06 Dec 2024 06:26 PM
Hi Andre,
Is it possible that your node has multiple NIC's?
If so, it happens that the installer is trying to use e.g. the backup or mgt interface.
Maybe try forcing the IP address to correct one?
bindToNetworkInterface = <IP.address>
Grtz,
Bert
06 Dec 2024 07:40 PM
Hi @BertEvo, no that was one of the first things I checked.

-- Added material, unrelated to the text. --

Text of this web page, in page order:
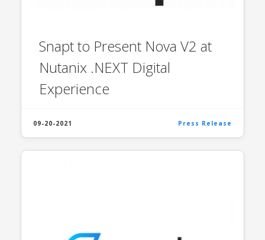
Snapt to Present Nova V2 at
Nutanix .NEXT Digital
Experience
09-20-2021 Press Release

We managed to get past the original error but the node installation failed again with various other errors, each time we manage to get past those after the firewall team allowed open communication between all node IPs and not restricting to any specifc cluster ports that are listed in the docs, but we just faced yet another failed installation - this time, after almost 2.5 hours, it failed stating the API token is invalid!?
Managed is going to be the death of me, honestly! Wish I could move the client to SaaS already 🤣
10 Dec 2024 10:23 AM
I agree it is highly annoying, that if you try again the next day to install the token is no longer valid 😭
It would help to have a good prerequisites check instead of failing at every next step. Educational it is 🙂
07 Dec 2024 04:28 PM
Kindly ensure the cluster nodes are in the same data center / subnet and the below ports are properly configured and Multi-node installation requirements are fulfilled:
Hoping it helps.
BR,
Peter
07 Dec 2024 04:53 PM
Hello @andre_vdveen
PFA troubleshooting path for resolution:
Node:
Network:
Hoping it adds value.
KR,
Peter
10 Dec 2024 10:05 AM
It looks like the new node is in another network segment and there may be a firewall(s) between them.

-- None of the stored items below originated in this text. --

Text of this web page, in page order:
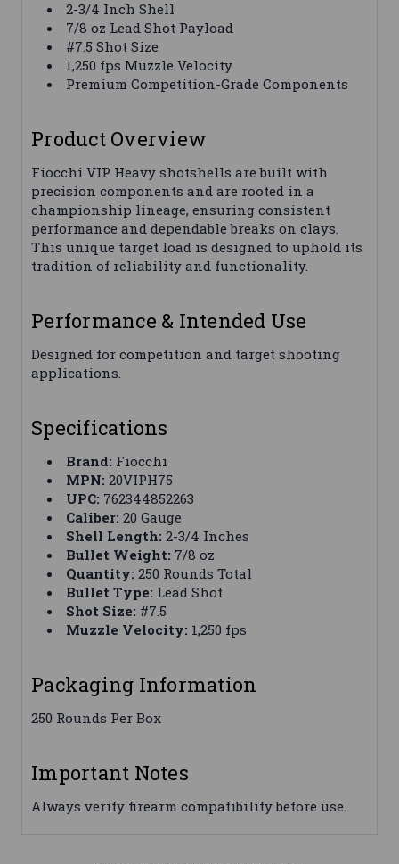
2-3/4 Inch Shell
7/8 oz Lead Shot Payload
#7.5 Shot Size
1,250 fps Muzzle Velocity
Premium Competition-Grade Components
Product Overview
Fiocchi VIP Heavy shotshells are built with
precision components and are rooted in a
championship lineage, ensuring consistent
performance and dependable breaks on clays.
This unique target load is designed to uphold its
tradition of reliability and functionality.
Performance & Intended Use
Designed for competition and target shooting
applications.
Specifications
Brand: Fiocchi
MPN: 20VIPH75
UPC: 762344852263
Caliber: 20 Gauge
Shell Length: 2-3/4 Inches
Bullet Weight: 7/8 oz
Quantity: 250 Rounds Total
Bullet Type: Lead Shot
Shot Size: #7.5
Muzzle Velocity: 1,250 fps
Packaging Information
250 Rounds Per Box
Important Notes
Always verify firearm compatibility before use.
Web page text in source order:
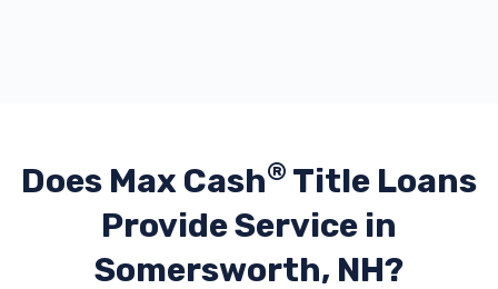
Does Max Cash® Title Loans
ProvideService in
Somersworth, NH?

Check the install logs, and especially this page: Cluster node ports — Dynatrace Managed Docs
Make sure all nodes can communicate with eachother on the indicated ports.
(You do not notice this requirement when the nodes are in the same "rack" :-))
10 Dec 2024 03:23 PM
Thanks to everyone who's responded with ideas and suggestions.

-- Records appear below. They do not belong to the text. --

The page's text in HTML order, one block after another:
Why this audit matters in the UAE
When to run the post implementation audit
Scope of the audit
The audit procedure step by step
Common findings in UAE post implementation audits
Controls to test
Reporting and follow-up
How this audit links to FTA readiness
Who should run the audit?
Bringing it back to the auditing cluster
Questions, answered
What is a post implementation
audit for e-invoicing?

We covered all those points already though even before your replies 😉 but still the installation fails...network and firewall teams are adamant there's nothing wrong on their side, but everything points to comms being blocked.
Yes, some of the node hosts are in a different network segment, but the firewall rules seems to be correct and we even see comms in the firewall logs, yet something interferes with the traffic. Apart from the required firewalld and nftables, there's nothing on the hosts that could cause this.
It is the strangest situation I've come across in my career...
10 Dec 2024 03:51 PM
So what's the current status? Node still can't join the cluster?
Maybe share the installation logs?
Does the new node have the same specs (CPU, storage, mem) as the existing node?
11 Dec 2024 03:39 PM
What is the OS version you are using @andre_vdveen?
Not by any chance related to the RHEL9 issue? selinux in permissive/enforcing?
11 Dec 2024 04:11 PM
I wish that was the case, @fstekelenburg! But alas, it is not that either...this host is on RHEL 8.8, same as the other two new nodes that installed without any issues.
12 Dec 2024 10:20 AM
Whats does the log file say? My first thought still is a (firewall) connection thing. Either somewhere in between or on the nodes themselves.
Other things I think of is time-out value, a thing to maybe look at and try is setting a higher time-out limit. Sometimes when transfer is slower it times out. Solved: Re: Failed to install secondary node - Dynatrace Managed - Dynatrace Community
And with local firewall off and/or selinux off or in permissive mode?
Solved: Re: Dynatrace Managed installation failed with error : Installation of Nodekeeper failed wit...
13 Dec 2024 01:15 PM
I was in a split datacenter situation with firewalls where getting the right changes was a bit of a challenge. I used these simple scripts to check the ports and traffic on both sides.
Test if the ports are open. This can be run on both sides, from new host and an existing cluster node. This should result in connect or refuse, not a time-out. For instance if you are testing from 10.10.10.1 and/to 10.10.20.11:
t="10.10.20.11"; for i in 8019 8020 8021 8022 5701 5711 9042 7000 7001 9200 9300; do echo "# $t $i"; (nc -v -z -w5 $t $i 2>&1| egrep -v "Version") ;echo "###"; done
Mind you, the ports are only open on running cluster nodes and only open to other cluster node members (internal firewall). Not all are open/in use.
So to actually tell of the connection attempts reach the other server, you can use this command: on the other/receiving node:
tcpdump -nn -i ens192 src host 10.10.10.1
The 'port test' can also be placed in a loop, and for instance ran from a tmux session, on both ends. So the firewall guys can check the logs and see the pass/drop 🙂 And for you to see if anything changed.
t="10.10.20.11"; while true; do for i in 8019 8020 8021 8022 5701 5702 5703 5704 5705 5706 5707 5708 5709 5710 5711 9042 7000 7001 9200 9300; do echo "# $t $i"; (nc -v -z -w5 $t $i 2>&1| egrep -v "Version") ;echo "###"; done; echo "#################"; sleep 60; done
P.S. use "sudo" when applicable 😉